BeginOperator CLOVER
  CSW = 1.76
  kappa = 0.15
  SolverPrecision = 1e-14
  MaxSolverIterations = 1000
  solver = mg
  UseEvenOdd = yes
  useexternalinverter = quda
  usesloppyprecision = single  
EndOperator

BeginMeasurement CORRELATORS
  MaxSolverIterations = 1000
  Frequency = 1
EndMeasurement
kostrzewa commented 2 years ago

Note that operator CLOVER with 2kappamu = 0.0 implies QUDA_TWIST_NO for the QUDA operator.

Marcogarofalo commented 2 years ago

with QUDA_TWIST_NO quda is complaining

MG level 0 (GPU): ERROR: twist flavors do not match: 1 0 (rank 0, host lnode15.cluster.hiskp, color_spinor_field.cpp:707 in checkField())
MG level 0 (GPU):        last kernel called was (name=N4quda15CopyColorSpinorILi4ELi3ENS_11colorspinor11FloatNOrderIfLi4ELi3ELi4ELb0ELb0EEENS2_IdLi4ELi3ELi2ELb0ELb0EEESt5tupleIJRNS_16ColorSpinorFieldERKS6_19QudaFieldLocation_sPfPKdEEEE,volume=4x8x8x8,aux=GPU-offline,vol=2048,precision=8,order=2,Ns=4,Nc=3vol=2048,precision=4,order=4,Ns=4,Nc=3,PreserveBasis)

instead with QUDA_TWIST_SINGLET is working fine and the online measurements are the same of the host version.

Probably QUDA is complaining because it is using an old MG setup with mu>0

kostrzewa commented 2 years ago

with QUDA_TWIST_NO quda is complaining Probably QUDA is complaining because it is using an old MG setup with mu>0

okay, but then we need to separate the cases:

1) pure Wilson clover HMC with Wilson clover online measurements 2) twisted mass clover HMC with twisted mass clover measurements

Any other combination does not make sense, although it is possible from the point of view of parameters.

Ideally, the MG setup would be forced to be reset when the operator type changes between HMC and online measurement (i.e., when we're running twisted clover HMC and perform a Wilson clover measurement or vice versa).

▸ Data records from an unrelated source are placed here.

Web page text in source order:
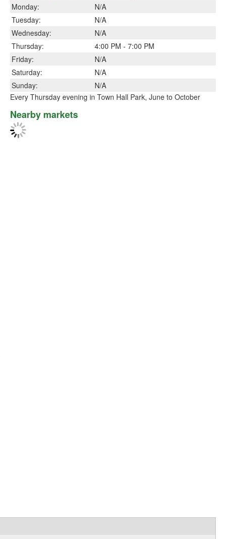
Monday:
N/A
Tuesday:
N/A
Wednesday:
N/A
Thursday:
4:00 PM - 7:00 PM
Friday:
N/A
Saturday:
N/A
Sunday:
N/A
Every Thursday evening in Town Hall Park, June to October
Nearby markets
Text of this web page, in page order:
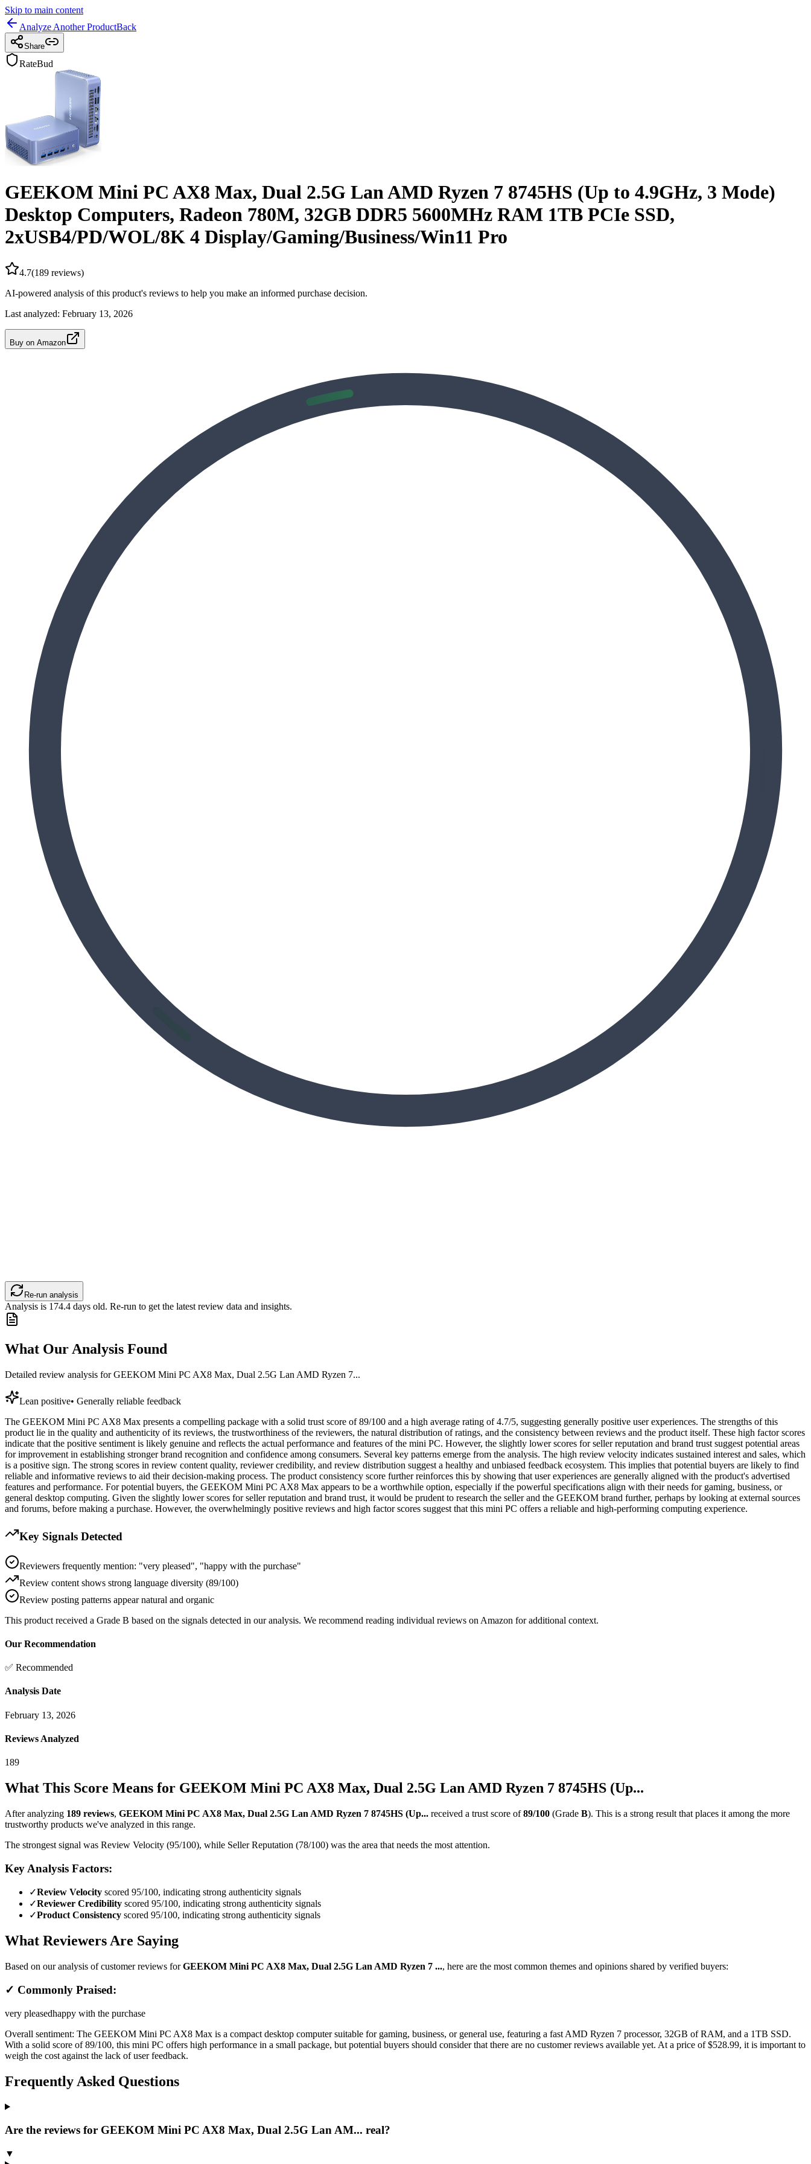
Skip to main content
Analyze Another ProductBack
Share
RateBud
GEEKOM Mini PC AX8 Max, Dual 2.5G Lan AMD Ryzen 7 8745HS (Up to 4.9GHz, 3 Mode)
Desktop Computers, Radeon 780M, 32GB DDR5 5600MHz RAM 1TB PCIe SSD,
2xUSB4/PD/WOL/8K 4 Display/Gaming/Business/Win11 Pro
4.7(189 reviews)
AI-powered analysis of this product's reviews to help you make an informed purchase decision.
Last analyzed: February 13, 2026
Buy on Amazon
Re-run analysis
Analysis is 174.4 days old. Re-run to get the latest review data and insights.
What Our Analysis Found
Detailed review analysis forGEEKOM Mini PC AX8 Max, Dual 2.5G Lan AMD Ryzen 7...
Lean positive• Generally reliable feedback
The GEEKOM Mini PC AX8 Max presents a compelling package with a solid trust score of 89/100 and a high average rating of 4.7/5, suggesting generally positive user experiences. The strengths of this
product lie in the quality and authenticity of its reviews, the trustworthiness of the reviewers, the natural distribution of ratings, and the consistency between reviews and the product itself. These high factor scores
indicate that the positive sentiment is likely genuine and reflects the actual performance and features of the mini PC. However, the slightly lower scores for seller reputation and brand trust suggest potential areas
for improvement in establishing stronger brand recognition and confidence among consumers. Several key patterns emerge from the analysis. The high review velocity indicates sustained interest and sales, which
is a positive sign. The strong scores in review content quality, reviewer credibility, and review distribution suggest a healthy and unbiased feedback ecosystem. This implies that potential buyers are likely to find
reliable and informative reviews to aid their decision-making process. The product consistency score further reinforces this by showing that user experiences are generally aligned with the product's advertised
features and performance. For potential buyers, the GEEKOM Mini PC AX8 Max appears to be a worthwhile option, especially if the powerful specifications align with their needs for gaming, business, or
general desktop computing. Given the slightly lower scores for seller reputation and brand trust, it would be prudent to research the seller and the GEEKOM brand further, perhaps by looking at external sources
and forums, before making a purchase. However, the overwhelmingly positive reviews and high factor scores suggest that this mini PC offers a reliable and high-performing computing experience.
Key Signals Detected
Reviewers frequently mention: "very pleased", "happy with the purchase"
Review content shows strong language diversity (89/100)
Review posting patterns appear natural and organic
This product received a Grade B based on the signals detected in our analysis. We recommend reading individual reviews on Amazon for additional context.
Our Recommendation
✅ Recommended
Analysis Date
February 13, 2026
Reviews Analyzed
189
What This Score Means for GEEKOM Mini PC AX8 Max, Dual 2.5G Lan AMD Ryzen 7 8745HS (Up...
After analyzing 189 reviews, GEEKOM Mini PC AX8 Max, Dual 2.5G Lan AMD Ryzen 7 8745HS (Up... received a trust score of 89/100 (Grade B). This is a strong result that places it among the more
trustworthy products we've analyzed in this range.
The strongest signal was Review Velocity (95/100), while Seller Reputation (78/100) was the area that needs the most attention.
Key Analysis Factors:
✓Review Velocity scored 95/100, indicating strong authenticity signals
✓Reviewer Credibility scored 95/100, indicating strong authenticity signals
✓Product Consistency scored 95/100, indicating strong authenticity signals
What Reviewers Are Saying
Based on our analysis of customer reviews forGEEKOM Mini PC AX8 Max, Dual 2.5G Lan AMD Ryzen 7 ..., here are the most common themes and opinions shared by verified buyers:
✓ Commonly Praised:
very pleasedhappy with the purchase
Overall sentiment: The GEEKOM Mini PC AX8 Max is a compact desktop computer suitable for gaming, business, or general use, featuring a fast AMD Ryzen 7 processor, 32GB of RAM, and a 1TB SSD.
With a solid score of 89/100, this mini PC offers high performance in a small package, but potential buyers should consider that there are no customer reviews available yet. At a price of $528.99, it is important to
weigh the cost against the lack of user feedback.
Frequently Asked Questions
Are the reviews for GEEKOM Mini PC AX8 Max, Dual 2.5G Lan AM... real?
▼

What I observed, however, is that twisted clover HMC + twisted clover online measurements don't work with the MG, is that correct?

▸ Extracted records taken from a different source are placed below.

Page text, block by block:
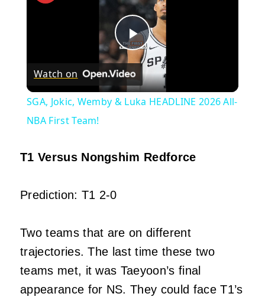
Play
Video
Watch on
SGA, Jokic, Wemby & Luka HEADLINE 2026 All-
NBA First Team!
T1 Versus Nongshim Redforce
Prediction: T1 2-0
Two teams that are on different
trajectories. The last time these two
teams met, it was Taeyoon’s final
appearance for NS. They could face T1’s
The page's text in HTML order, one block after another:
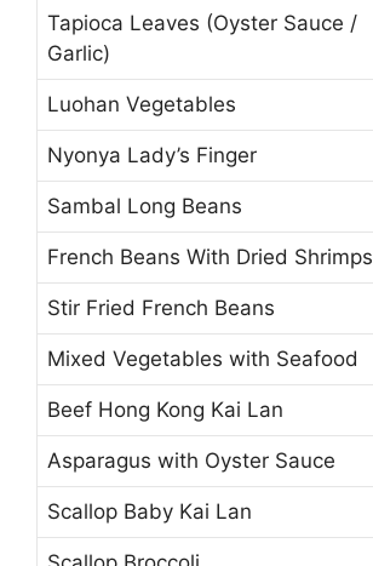
Tapioca Leaves (Oyster Sauce /
Garlic)
Luohan Vegetables
Nyonya Lady’s Finger
Sambal Long Beans
French Beans With Dried Shrimps
Stir Fried French Beans
Mixed Vegetables with Seafood
Beef Hong Kong Kai Lan
Asparagus with Oyster Sauce
Scallop Baby Kai Lan
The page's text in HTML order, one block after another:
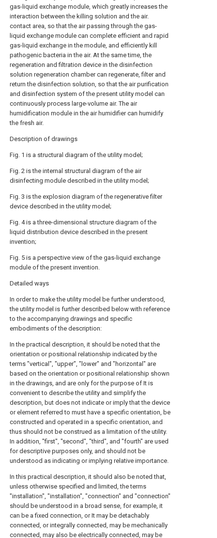
gas-liquid exchange module, which greatly increases the
interaction between the killing solution and the air.
contact area, so that the air passing through the gas-
liquid exchange module can complete efficient and rapid
gas-liquid exchange in the module, and efficiently kill
pathogenic bacteria in the air. At the same time, the
regeneration and filtration device in the disinfection
solution regeneration chamber can regenerate, filter and
return the disinfection solution, so that the air purification
and disinfection system of the present utility model can
continuously process large-volume air. The air
humidification module in the air humidifier can humidify
the fresh air.
Description of drawings
Fig. 1 is a structural diagram of the utility model;
Fig. 2 is the internal structural diagram of the air
disinfecting module described in the utility model;
Fig. 3 is the explosion diagram of the regenerative filter
device described in the utility model;
Fig. 4 is a three-dimensional structure diagram of the
liquid distribution device described in the present
invention;
Fig. 5 is a perspective view of the gas-liquid exchange
module of the present invention.
Detailed ways
In order to make the utility model be further understood,
the utility model is further described below with reference
to the accompanying drawings and specific
embodiments of the description:
In the practical description, it should be noted that the
orientation or positional relationship indicated by the
terms "vertical", "upper", "lower" and "horizontal" are
based on the orientation or positional relationship shown
in the drawings, and are only for the purpose of It is
convenient to describe the utility and simplify the
description, but does not indicate or imply that the device
or element referred to must have a specific orientation, be
constructed and operated in a specific orientation, and
thus should not be construed as a limitation of the utility.
In addition, "first", "second", "third", and "fourth" are used
for descriptive purposes only, and should not be
understood as indicating or implying relative importance.
In this practical description, it should also be noted that,
unless otherwise specified and limited, the terms
"installation", "installation", "connection" and "connection"
should be understood in a broad sense, for example, it
can be a fixed connection, or It may be detachably
connected, or integrally connected, may be mechanically
connected, may also be electrically connected, may be
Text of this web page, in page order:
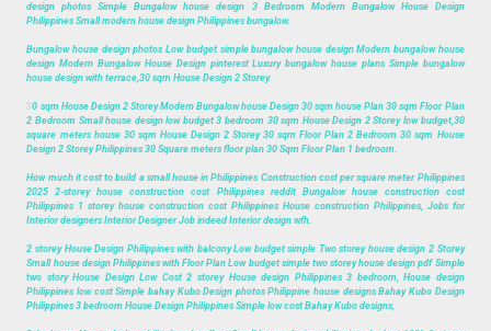
design photos Simple Bungalow house design 3 Bedroom Modern Bungalow House Design
Philippines Small modern house design Philippines bungalow.
Bungalow house design photos Low budget simple bungalow house design Modern bungalow house
design Modern Bungalow House Design pinterest Luxury bungalow house plans Simple bungalow
house design with terrace,30 sqm House Design 2 Storey.
30 sqm House Design 2 Storey Modern Bungalow house Design 30 sqm house Plan 30 sqm Floor Plan
2 Bedroom Small house design low budget 3 bedroom 30 sqm House Design 2 Storey low budget,30
square meters house 30 sqm House Design 2 Storey 30 sqm Floor Plan 2 Bedroom 30 sqm House
Design 2 Storey Philippines 30 Square meters floor plan 30 Sqm Floor Plan 1 bedroom.
How much it cost to build a small house in Philippines Construction cost per square meter Philippines
2025 2-storey house construction cost Philippines reddit Bungalow house construction cost
Philippines 1 storey house construction cost Philippines House construction Philippines, Jobs for
Interior designers Interior Designer Job indeed Interior design wfh.
2 storey House Design Philippines with balcony Low budget simple Two storey house design 2 Storey
Small house design Philippines with Floor Plan Low budget simple two storey house design pdf Simple
two story House Design Low Cost 2 storey House design Philippines 3 bedroom, House design
Philippines low cost Simple bahay Kubo Design photos Philippine house designs Bahay Kubo Design
Philippines 3 bedroom House Design Philippines Simple low cost Bahay Kubo designs,
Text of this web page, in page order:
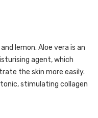
lemon. Aloe vera is an
agent, which
the skin more easily.
stimulating collagen
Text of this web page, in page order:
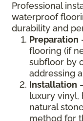
Professional
waterproof
durability and
Preparation
flooring (if
subfloor by
addressing
Installation
luxury vinyl,
natural
method for

Marcogarofalo commented 2 years ago

What I observed, however, is that twisted clover HMC + twisted clover online measurements don't work with the MG, is that correct?

I did not see any problem with this combination, more specific

BeginOperator CLOVER
  CSW = 1.76
  kappa = 0.15
  2kappamu = 0.0015846837
  SolverPrecision = 1e-14
  MaxSolverIterations = 1000
  solver = mg
  UseEvenOdd = yes
  useexternalinverter = quda
  usesloppyprecision = single
EndOperator

BeginMeasurement CORRELATORS
  MaxSolverIterations = 1000
  Frequency = 1
EndMeasurement

BeginMonomial CLOVERDET
  Timescale = 1
  kappa = 0.15
  2KappaMu = 0.0015846837
  CSW = 1.74
  rho = 0.09353509
  MaxSolverIterations = 1000
  AcceptancePrecision =  1.e-19
  ForcePrecision = 1.e-15
  Name = cloverdetlight
  solver = mg
  useexternalinverter = quda
  usesloppyprecision = single
EndMonomial

BeginMonomial CLOVERDETRATIO
  Timescale = 1
  kappa = 0.15
  2KappaMu = 0.0015846837
  rho = 0.01039279
  rho2 = 0.09353509
  CSW = 1.74
  MaxSolverIterations = 1000
  AcceptancePrecision =  1.e-19
  ForcePrecision = 1.e-16
  Name = cloverdetratio1light
  solver = mg
  useexternalinverter = quda
  usesloppyprecision = single
EndMonomial
kostrzewa commented 2 years ago

I did not see any problem with this combination, more specific

The residual check after the online measurement comes out correctly?

[...]
# Inversion done in N iterations, squared residue = 3.419632e+04!
# Inversion done in X sec. 
# : Time for correlators_measurement X s level: 1 proc_id: 0 /HMC/correlators_measurement
[...]
kostrzewa commented 2 years ago

About your input file: make sure that you have the same value of csw everywhere. I think the setup will always be rebuilt when you don't.